Sun, Apr 09, 2017 - Page 14 News List

Gold rallies on haven demand as US missiles hit Syria


Gold rallied to the highest in almost five months after the US launched a missile strike against Syrian President Bashar al-Assad’s regime.

The metal was supported by a report that showed the US economy added fewer jobs than economists expected.

Spot gold climbed as much as 1.5 percent to US$1,270.87 an ounce in New York, the highest intraday since Nov. 10 last year, and broke through the 200-day moving price average, indicating upward momentum.

Bullion later pared gains as traders looked past the geopolitical situation and the flight to quality eased.

The decision to strike Syria marks a reversal for US President Donald Trump, who during his campaign faulted past US presidents for getting embroiled in conflicts in the Middle East.

US Secretary of State Rex Tillerson told reporters that “steps are under way” to mobilize a coalition to remove al-Assad, a Russian ally.

The US attack was condemned as an “act of aggression against a sovereign state” by Russian President Vladimir Putin.

“There’s clearly an element of risk aversion in the market, so you have buying of gold,” said Georgette Boele, a currency strategist at ABN Amro Bank NV in Amsterdam. The metal has been close to the 200-day moving average for some time and “needed something like this to break through.”

The US action followed a gas attack in Syria’s Idlib province on Tuesday.

Announcing the strike, Trump said: “There can be no dispute that Syria used banned chemical weapons.”

Syria has denied responsibility.

Miners were boosted by the rise in gold, with Randgold Resources Ltd climbing 4.3 percent in London, while AngloGold Ashanti Ltd, the world’s third-largest miner of the metal, climbed 3.8 percent and Gold Fields Ltd rose 6.3 percent in Johannesburg.

The US economy last month added 98,000 jobs, trailing the 180,000 median forecast in a Bloomberg survey of economists, a government report showed on Friday.

The employment data comes at the end of a week when strong private payrolls data and weak automaker sales gave conflicting signals on the strength of the US economy.

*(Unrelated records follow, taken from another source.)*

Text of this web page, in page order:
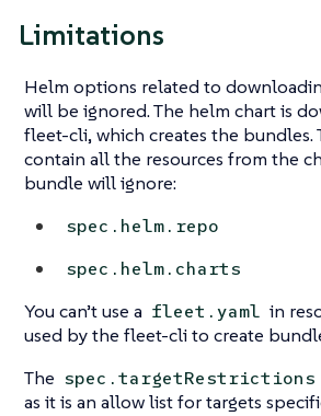
Limitations
Helm options related to
will be ignored. The helm chart is
fleet-cli, which creates the bundles.
contain all the resources from the
bundle will ignore:
spec.helm.repo
spec.helm.charts
You can’t use a fleet.yaml in
used by the fleet-cli to create
The spec.targetRestrictions
as it is an allow list for targets
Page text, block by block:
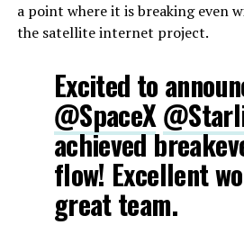
a point where it is breaking even
the satellite internet project.
Excited to
@SpaceX
achieved
flow! Excellent
great team.
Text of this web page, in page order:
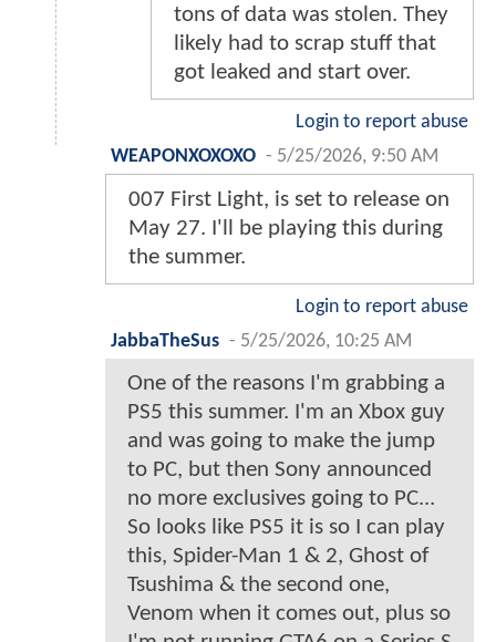
tons of data was stolen. They
likely had to scrap stuff that
got leaked and start over.
Login to report abuse
WEAPONXOXOXO - 5/25/2026, 9:50 AM
007 First Light, is set to release on
May 27. I'll be playing this during
the summer.
Login to report abuse
JabbaTheSus - 5/25/2026, 10:25 AM
One of the reasons I'm grabbing a
PS5 this summer. I'm an Xbox guy
and was going to make the jump
to PC, but then Sony announced
no more exclusives going to PC...
So looks like PS5 it is so I can play
this, Spider-Man 1 & 2, Ghost of
Tsushima & the second one,
Venom when it comes out, plus so
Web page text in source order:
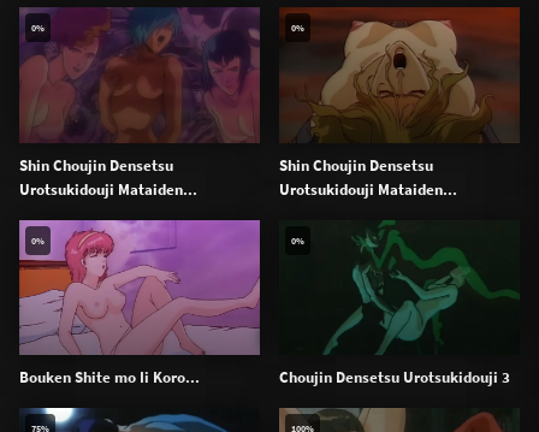
Shin Choujin Densetsu
Urotsukidouji Mataiden...
0%
Shin Choujin Densetsu
Urotsukidouji Mataiden...
0%
Bouken Shite mo Ii Koro...
0%
Choujin Densetsu Urotsukidouji 3
0%
75% 100%
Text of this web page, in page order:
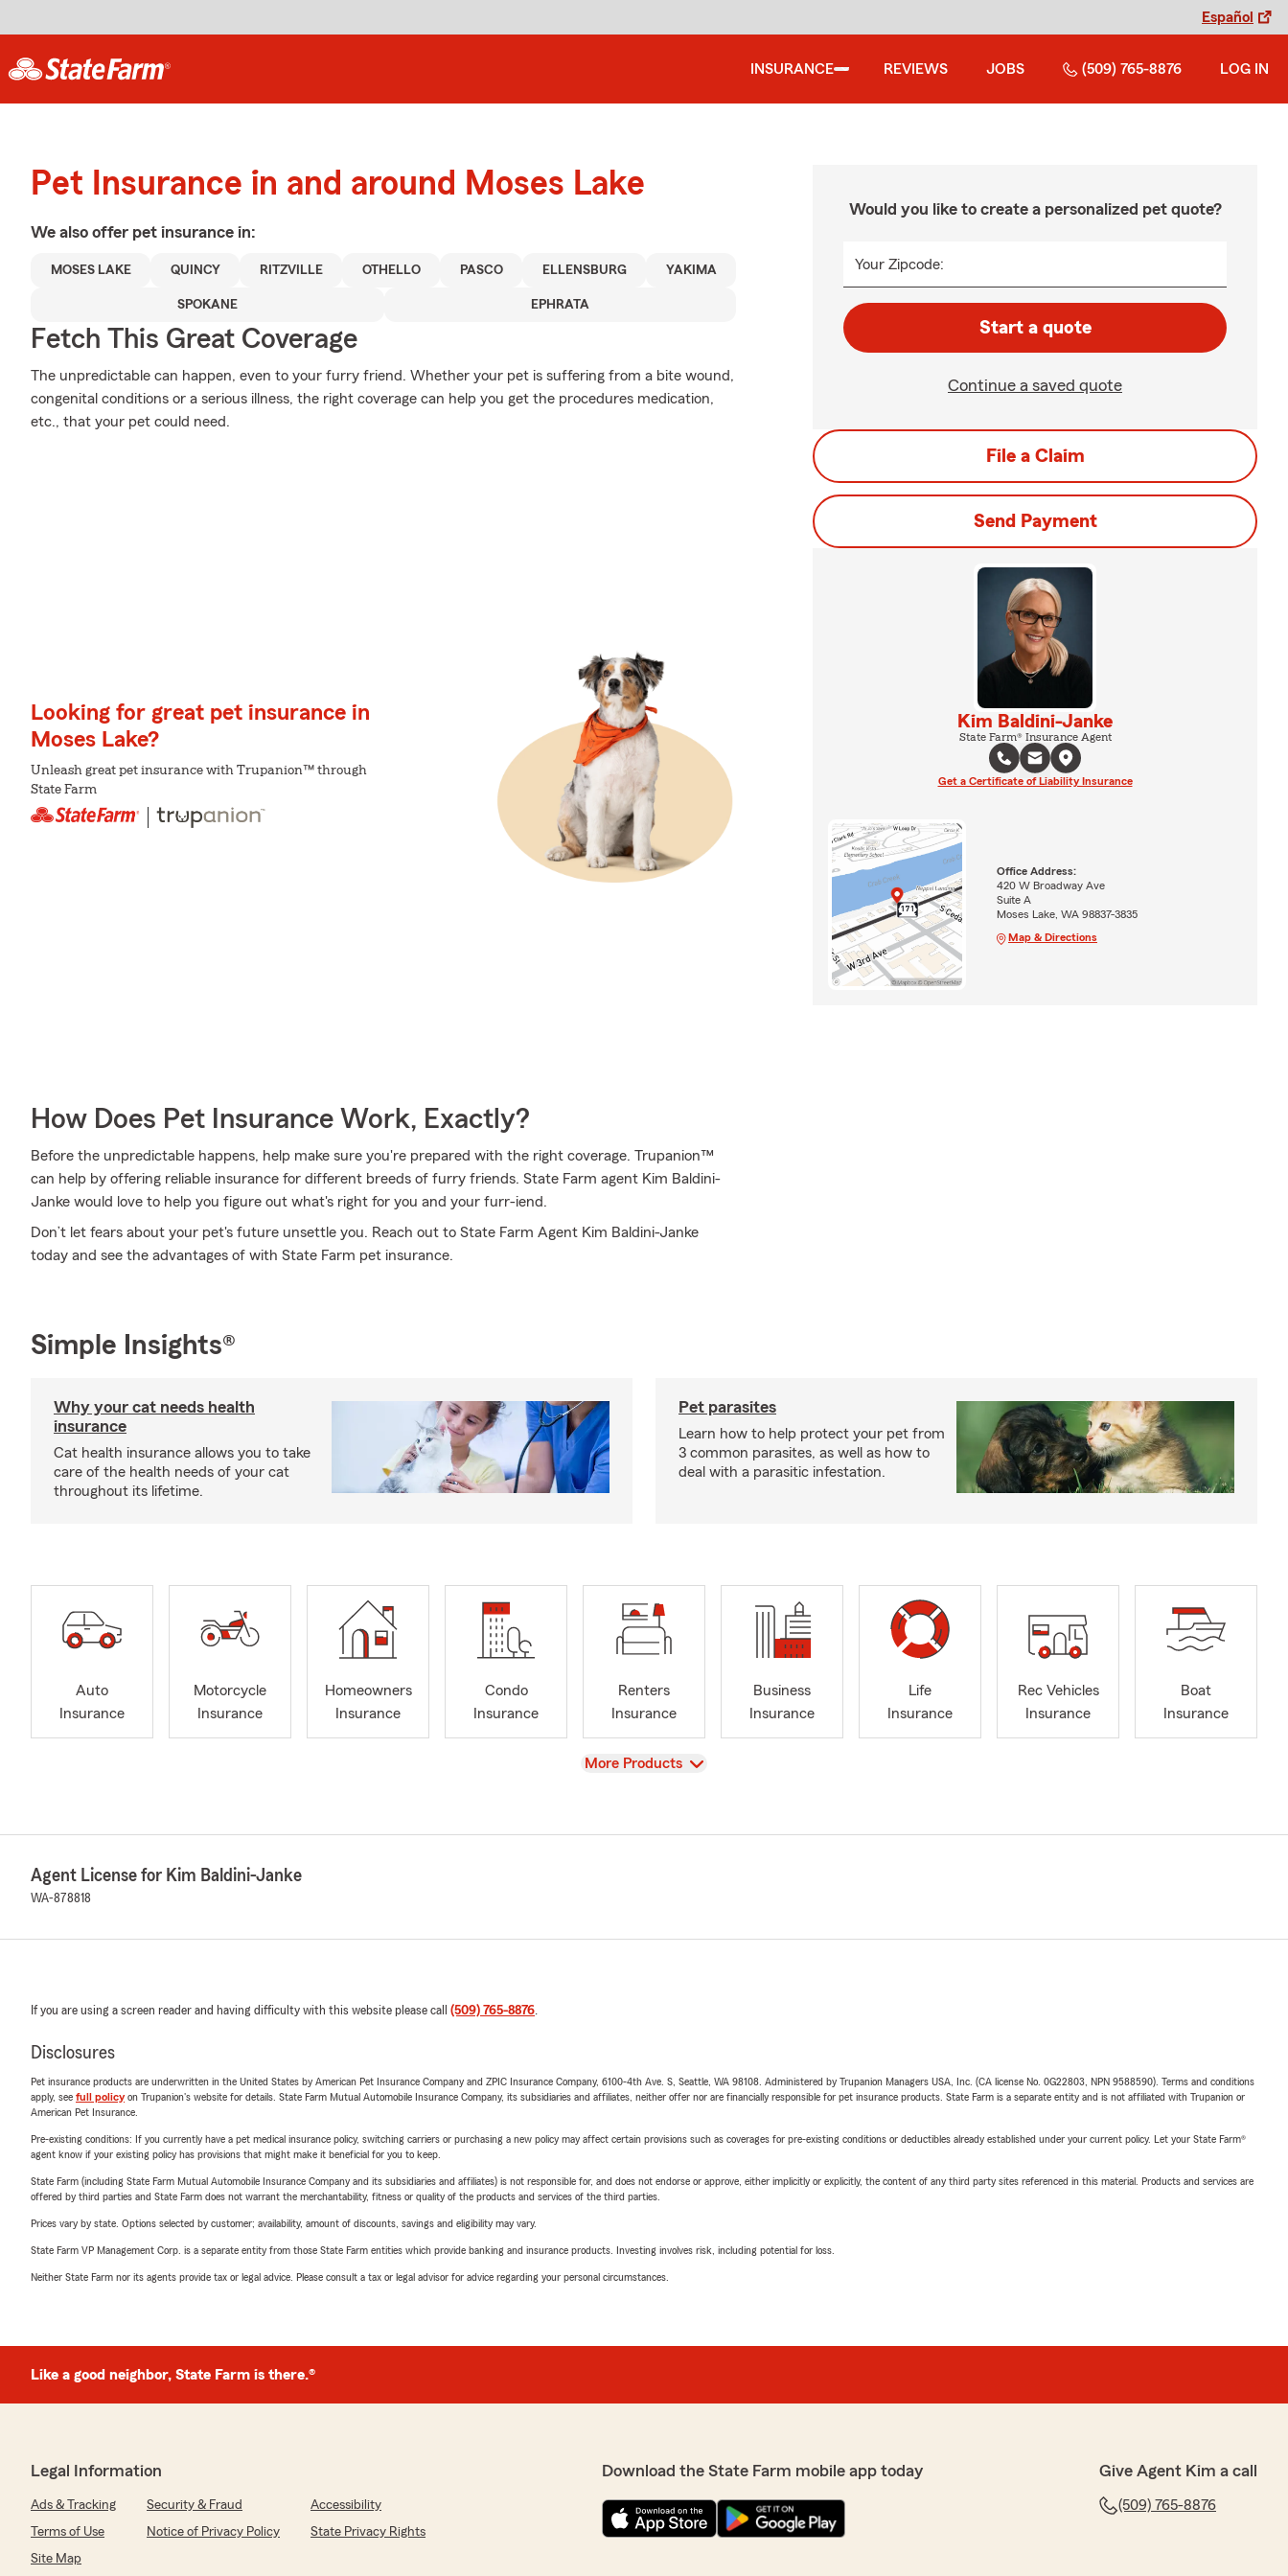
Español
INSURANCE REVIEWS JOBS (509) 765-8876 LOG IN
Pet Insurance in and around Moses Lake
We also offer pet insurance in:
MOSES LAKE QUINCY RITZVILLE OTHELLO PASCO ELLENSBURG YAKIMA
SPOKANE EPHRATA
Fetch This Great Coverage
The unpredictable can happen, even to your furry friend. Whether your pet is suffering from a bite wound,
congenital conditions or a serious illness, the right coverage can help you get the procedures medication,
etc., that your pet could need.
Looking for great pet insurance in
Moses Lake?
Unleash great pet insurance with Trupanion™ through
State Farm
How Does Pet Insurance Work, Exactly?
Before the unpredictable happens, help make sure you're prepared with the right coverage. Trupanion™
can help by offering reliable insurance for different breeds of furry friends. State Farm agent Kim Baldini-
Janke would love to help you figure out what's right for you and your furr-iend.
Don’t let fears about your pet's future unsettle you. Reach out to State Farm Agent Kim Baldini-Janke
today and see the advantages of with State Farm pet insurance.
Would you like to create a personalized pet quote?
Your Zipcode:
Start a quote
Continue a saved quote
File a Claim
Send Payment
Kim Baldini-Janke
State Farm® Insurance Agent
Get a Certificate of Liability Insurance
Office Address:
420 W Broadway Ave
Suite A
Moses Lake, WA 98837-3835
Map & Directions
Simple Insights®
Why your cat needs health
insurance
Cat health insurance allows you to take
care of the health needs of your cat
throughout its lifetime.
Pet parasites
Learn how to help protect your pet from
3 common parasites, as well as how to
deal with a parasitic infestation.
Auto
Insurance
Motorcycle
Insurance
Homeowners
Insurance
Condo
Insurance
Renters
Insurance
Business
Insurance
Life
Insurance
Rec Vehicles
Insurance
Boat
Insurance
View
More Products
Agent License for Kim Baldini-Janke
WA-878818
If you are using a screen reader and having difficulty with this website please call (509) 765-8876.
Disclosures
Pet insurance products are underwritten in the United States by American Pet Insurance Company and ZPIC Insurance Company, 6100-4th Ave. S, Seattle, WA 98108. Administered by Trupanion Managers USA, Inc. (CA license No. 0G22803, NPN 9588590). Terms and conditions
apply, see full policyon Trupanion's website for details. State Farm Mutual Automobile Insurance Company, its subsidiaries and affiliates, neither offer nor are financially responsible for pet insurance products. State Farm is a separate entity and is not affiliated with Trupanion or
American Pet Insurance.
Pre-existing conditions: If you currently have a pet medical insurance policy, switching carriers or purchasing a new policy may affect certain provisions such as coverages for pre-existing conditions or deductibles already established under your current policy. Let your State Farm®
agent know if your existing policy has provisions that might make it beneficial for you to keep.
State Farm (including State Farm Mutual Automobile Insurance Company and its subsidiaries and affiliates) is not responsible for, and does not endorse or approve, either implicitly or explicitly, the content of any third party sites referenced in this material. Products and services are
offered by third parties and State Farm does not warrant the merchantability, fitness or quality of the products and services of the third parties.
Prices vary by state. Options selected by customer; availability, amount of discounts, savings and eligibility may vary.
State Farm VP Management Corp. is a separate entity from those State Farm entities which provide banking and insurance products. Investing involves risk, including potential for loss.
Neither State Farm nor its agents provide tax or legal advice. Please consult a tax or legal advisor for advice regarding your personal circumstances.
Like a good neighbor, State Farm is there.®
Legal Information
Ads & Tracking Security & Fraud
Accessibility
Terms of Use
Notice of Privacy Policy
State Privacy Rights
Site Map
Download the State Farm mobile app today Give Agent Kim a call
(509) 765-8876
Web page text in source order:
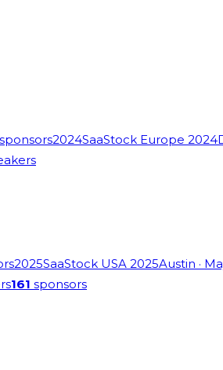
sponsors2024SaaStock Europe 2024
2025SaaStock USA 2025Austin ·
161 sponsors
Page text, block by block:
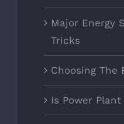
Major Energy
Tricks
Choosing The
Is Power

“We saw a further move higher on the disappointing payrolls number,” said Brad Yates, head of trading for Elemetal LLC, one of the biggest US gold refiners.

“You’ve got people doing safe-haven seeking. Gold broke through its 200-day moving average. That has some shorts covering and potentially a new leg higher,” Yates said.

Gold futures for June delivery rose 0.3 percent to settle at US$1,257.30 on the Comex. The contract is up 5 percent for the week. Gold has climbed 9.2 percent this year.

“The situation in Syria continues to deteriorate, with news of a US missile strike,” Australian Bullion Co chief economist Jordan Eliseo said in an e-mail. “It’s no surprise for gold to catch an immediate safe-haven bid.”

Other metals:

Silver fell on the Comex, while platinum increased and palladium declined on the New York Mercantile Exchange.

Iron ore with 62 percent content in Qingdao fell 6.8 percent to US$75.45 per dry tonne, entering a bear market after declining more than 20 percent from a Feb. 21 peak, according to Metal Bulletin Ltd.